The O(n) Club: Regions Cut By Slashes — Triangles, Therapy, and Union-Find
⚡ TL;DR
If your plan is to manually color each region, pour some coffee and pack a lunch. Instead, break every cell into four triangles, connect triangles based on slashes, and run Union-Find like a therapist uniting bickering sitcom families. Your result? Count the connected groups at the end—done.
// Short and sweet: int regions = regionsBySlashes(grid);
🧠 How Devs Usually Mess This Up
First, someone tries standard DFS or BFS, marching through the grid as if diagonals were a myth. Then the slashes show up and reality hits—those diagonal cuts create and split regions in non-Euclidean ways. Adjacency is now a suggestion, and algorithms go chasing phantom boundaries. If your recursion starts hallucinating, you’re not alone.
🔍 What’s Actually Going On
Each cell is like a slice of pizza. Except this pizza gets sliced diagonally, and sometimes not at all. The trick: subdivide every cell into four triangles (think top, right, bottom, left corners). With slashes, you’re not “coloring blocks”—you’re asking which triangles are roomies. Union-Find grabs triangles that belong together—even across cells—so you count the number of friend groups left. No geometry textbook, just index math and data structure magic.
🛠️ PseudoCode
- For each cell at (i, j):
- Label four triangles per cell:
cell(i, j), triangle 0-3 (top, right, bottom, left) - Inside the cell:
- If blank space: union all four triangles.
- If ‘/’, unite top & left, and right & bottom triangles.
(This slices the square like a forward slash on your keyboard.) - If ‘\\’, unite top & right, and left & bottom triangles.
A classic backslash party.
- Between cells:
- Union the bottom triangle of (i, j) with the top triangle of (i+1, j)
- Union the right triangle of (i, j) with the left triangle of (i, j+1)

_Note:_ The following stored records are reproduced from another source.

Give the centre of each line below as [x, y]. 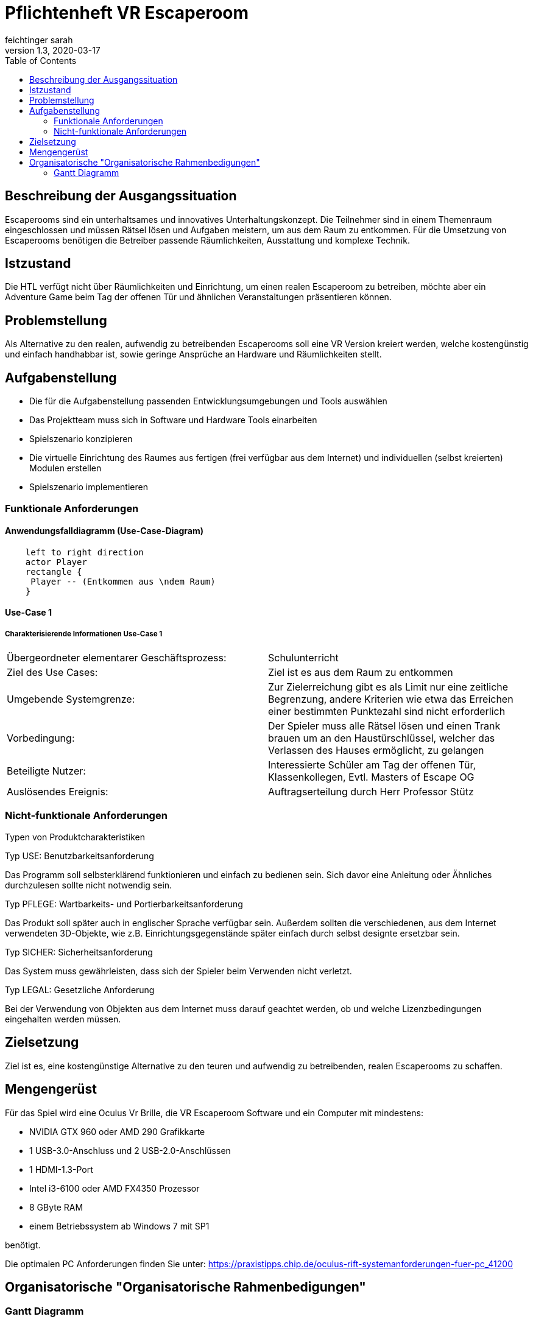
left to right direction [84, 552]
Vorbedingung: [41, 738]
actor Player [56, 562]
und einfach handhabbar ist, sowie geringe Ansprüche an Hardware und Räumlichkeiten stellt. [193, 354]
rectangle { [54, 571]
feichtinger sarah [39, 40]
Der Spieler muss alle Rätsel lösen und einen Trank [384, 726]
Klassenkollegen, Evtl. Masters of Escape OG [371, 777]

- Label four triangles per cell:
- At the end, the number of unique parent triangles left = regions.
💻 The Code
public int regionsBySlashes(String[] grid) {
int n = grid.length;
int size = n * n * 4;
UnionFind uf = new UnionFind(size);
for (int i = 0; i < n; i++) {
for (int j = 0; j < n; j++) {
int root = (i * n + j) * 4;
char val = grid[i].charAt(j);
// Inside this cell
if (val == ' ') {
uf.union(root + 0, root + 1);
uf.union(root + 1, root + 2);
uf.union(root + 2, root + 3);
} else if (val == '/') {
uf.union(root + 0, root + 3); // top & left
uf.union(root + 1, root + 2); // right & bottom
} else if (val == '\\') {
uf.union(root + 0, root + 1); // top & right
uf.union(root + 2, root + 3); // bottom & left
}
// With below cell
if (i + 1 < n) {
int down = ((i + 1) * n + j) * 4;
uf.union(root + 2, down + 0);
}
// With right cell
if (j + 1 < n) {
int right = (i * n + (j + 1)) * 4;
uf.union(root + 1, right + 3);
}
}
}
return uf.count();
}
class UnionFind {
int[] parent;
public UnionFind(int n) {
parent = new int[n];
for (int i = 0; i < n; i++) parent[i] = i;
}
int find(int x) {
if (parent[x] != x) parent[x] = find(parent[x]);
return parent[x];
}
void union(int x, int y) {
parent[find(x)] = find(y);
}
int count() {
int count = 0;
for (int i = 0; i < parent.length; i++) {
if (parent[i] == i) count++;
}
return count;
}
}
⚠️ Pitfalls, Traps & Runtime Smacks
- Java Backslash: It’s ‘\\’. If you used just ‘\’, the compiler’s about to roast you.
- Inter-cell links: If you only unite triangles inside single cells, regions will leak across cell boundaries—or worse, you’ll miss connections.
- Time/Space: O(n²) for almost everything thanks to the friendly neighborhood Union-Find. No grid inflation, no drama.
- Don’t use real geometry: No, you don’t actually draw lines. It’s just index juggling and triangle gossip.
🧠 Interviewer Brain-Tattoo
“When geometry gets messy, turn it into graph theory and let Union-Find handle your group therapy sessions.”